Let’s be honest, we all know that one person who is super spiritual.
Not in the, “wow, she really encourages me and calls me to higher level of faith,” sort of way…
It’s more of an, “okay, thanks for reminding me for the one-thousandth time that God has a plan and I just need to pray,” sort of way.
Or, you know, the person that tells you they are praying for you so often you find yourself wondering if they are secretly a nun.
You get me.
I say these things with a dose of humor and sarcasm, but it can also be a serious frustration. While I do believe that prayer is always the answer, it is also true that sometimes it isn’t that simple. Sometimes it takes a great deal of courage to bow my head and pray.

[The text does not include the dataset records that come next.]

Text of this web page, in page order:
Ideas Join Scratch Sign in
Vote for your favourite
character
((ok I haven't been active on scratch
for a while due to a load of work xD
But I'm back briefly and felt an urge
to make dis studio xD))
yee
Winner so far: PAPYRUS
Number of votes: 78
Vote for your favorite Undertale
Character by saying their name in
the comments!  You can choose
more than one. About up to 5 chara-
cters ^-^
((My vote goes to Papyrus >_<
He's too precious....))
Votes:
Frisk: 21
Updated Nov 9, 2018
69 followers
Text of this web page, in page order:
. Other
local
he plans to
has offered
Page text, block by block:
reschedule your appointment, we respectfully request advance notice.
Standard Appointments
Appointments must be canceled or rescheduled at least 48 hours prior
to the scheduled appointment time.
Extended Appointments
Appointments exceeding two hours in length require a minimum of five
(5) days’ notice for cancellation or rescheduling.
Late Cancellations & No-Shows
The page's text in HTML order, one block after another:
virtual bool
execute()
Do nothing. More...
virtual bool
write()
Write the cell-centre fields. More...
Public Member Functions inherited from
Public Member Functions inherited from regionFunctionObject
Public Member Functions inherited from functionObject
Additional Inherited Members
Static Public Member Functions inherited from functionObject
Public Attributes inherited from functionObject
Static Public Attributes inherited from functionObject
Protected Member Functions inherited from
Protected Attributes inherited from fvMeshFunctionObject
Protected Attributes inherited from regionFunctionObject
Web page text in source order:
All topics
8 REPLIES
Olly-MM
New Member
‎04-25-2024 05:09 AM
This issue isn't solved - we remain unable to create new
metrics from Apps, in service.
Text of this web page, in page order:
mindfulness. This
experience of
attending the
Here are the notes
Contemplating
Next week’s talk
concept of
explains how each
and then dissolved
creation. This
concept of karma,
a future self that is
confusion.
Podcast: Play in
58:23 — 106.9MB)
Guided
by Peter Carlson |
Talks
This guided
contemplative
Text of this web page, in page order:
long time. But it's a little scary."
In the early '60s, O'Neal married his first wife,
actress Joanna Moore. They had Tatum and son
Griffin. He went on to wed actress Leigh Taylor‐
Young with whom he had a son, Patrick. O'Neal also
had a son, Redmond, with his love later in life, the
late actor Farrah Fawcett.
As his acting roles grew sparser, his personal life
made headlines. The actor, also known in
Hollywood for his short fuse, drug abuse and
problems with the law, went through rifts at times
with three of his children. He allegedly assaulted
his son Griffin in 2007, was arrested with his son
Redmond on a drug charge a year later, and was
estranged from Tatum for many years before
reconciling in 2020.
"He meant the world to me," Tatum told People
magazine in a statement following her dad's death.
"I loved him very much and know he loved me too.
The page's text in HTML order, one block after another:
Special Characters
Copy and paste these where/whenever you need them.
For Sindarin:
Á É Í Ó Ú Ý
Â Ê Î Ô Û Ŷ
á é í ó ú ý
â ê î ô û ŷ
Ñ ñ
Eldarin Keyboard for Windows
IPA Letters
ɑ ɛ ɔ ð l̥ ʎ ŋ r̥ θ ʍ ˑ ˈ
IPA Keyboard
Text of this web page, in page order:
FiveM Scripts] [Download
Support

And while our culture, specifically the Christian culture, is really quite silent about the true struggle of a consistent and disciplined prayer life, I’d venture to say that I’m not the only one who struggles with this.
I have a close friend that I admire for many reasons, but one of the biggest things I love about her is her raw honesty.

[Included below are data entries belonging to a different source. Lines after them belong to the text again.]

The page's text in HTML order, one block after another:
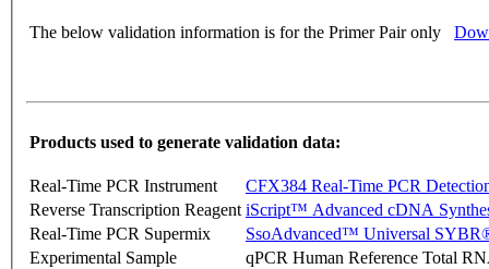
The below validation information is for the Primer Pair only
Products used to generate validation data:
Real-Time PCR Instrument
CFX384 Real-Time PCR
Reverse Transcription Reagent iScript™ Advanced cDNA
Real-Time PCR Supermix
SsoAdvanced™ Universal
Experimental Sample
qPCR Human Reference Total
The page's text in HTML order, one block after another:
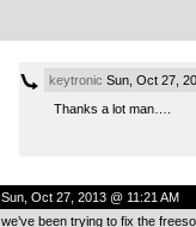
keytronic Sun, Oct 27,
Thanks a lot man….
Sun, Oct 27, 2013 @ 11:21 AM
we’ve been trying to fix the
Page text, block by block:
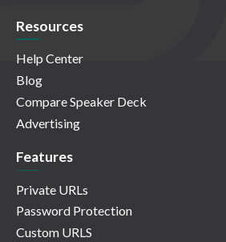
Resources
Help Center
Blog
Compare Speaker Deck
Advertising
Features
Private URLs
Password Protection
Custom URLS
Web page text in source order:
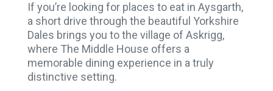
If you’re looking for places to eat in Aysgarth,
a short drive through the beautiful Yorkshire
Dales brings you to the village of Askrigg,
where The Middle House offers a
memorable dining experience in a truly
distinctive setting.
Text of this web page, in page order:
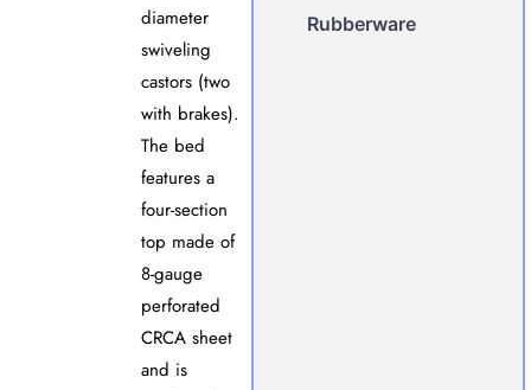
diameter
swiveling
castors (two
with brakes).
The bed
features a
four-section
top made of
8-gauge
perforated
CRCA sheet
and is
Rubberware
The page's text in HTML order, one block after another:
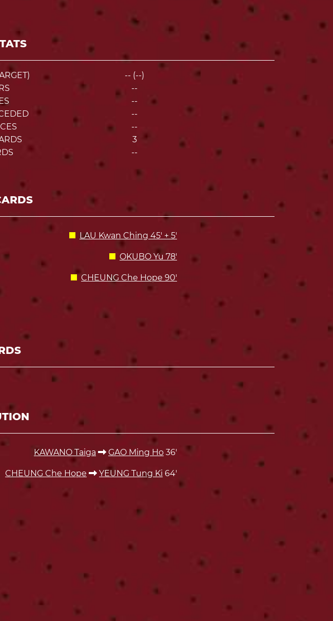
-- (--)
--
--
--
--
3
--
LAU Kwan Ching 45' + 5'
OKUBO Yu 78'
CHEUNG Che Hope 90'
KAWANO Taiga GAO Ming Ho 36'
CHEUNG Che Hope YEUNG Tung Ki 64'

She has said to me more than once, “I have been praying for you. And honestly, I don’t really pray for people. I sort of struggle to pray at all sometimes.”
That level of honest is simply beautiful, and encourages me to take a look at my own level of honesty and vulnerability.
When I do that- when I take a step back and evaluate myself and my prayer life with zero filter and zero desire to pretend to be more spiritual than I am- I’m both heartbroken and encouraged.
I am heartbroken because the battle of flesh and spirit going on in my heart at times is so very real. I say it takes courage to pray because, really, it takes a lot of courage sometimes to pray.
“Just pray,” isn’t always enough to overcome the realities of my day and give my fears and failures to the Lord.
But the whole point of praying is letting go, right?
That’s exactly my point. Sometimes it takes a LOT of courage to let go.
To let go and pray means to say no to that fleshly desire inside of me to indulge in the never ending list of “what ifs.”
And the thing about indulging in all of those unknowns, is that imagining every possible worst case scenario allows me the opportunity to come up with a possible solution or element of control for each and every one.
Therefore, letting go and praying means having the courage to give up control.
If you’re anything like me, that’s hard. It’s painfully hard and humbling. It is my nature, my flesh, my habit to want to have control over every situation in my life, and to let go of that means letting go of the desire to protect myself, and choosing to trust the one who is greater than all others.
It’s just plain hard sometimes.
But the good thing is, as I said before, I’m encouraged.
I’m encouraged that the Lord would be so kind and patient as He sheds light on this struggle. I’m encouraged that it’s okay to be honest about these struggles. I’m encouraged that I don’t have to put up a front and pretend to be more spiritual than I truly am. I’m encouraged that I don’t have to give in to the (often phony) Christian culture that demands empty statements such as, “I’ll be praying for you!” I’m encouraged that I can simply be me, even in the midst of struggles.
Because living in a lie never brought freedom to anyone.
The depth I’m craving in life and with the Lord will never come from pretending to be spiritual, but rather from fighting with everything in me to have to courage to let go of control.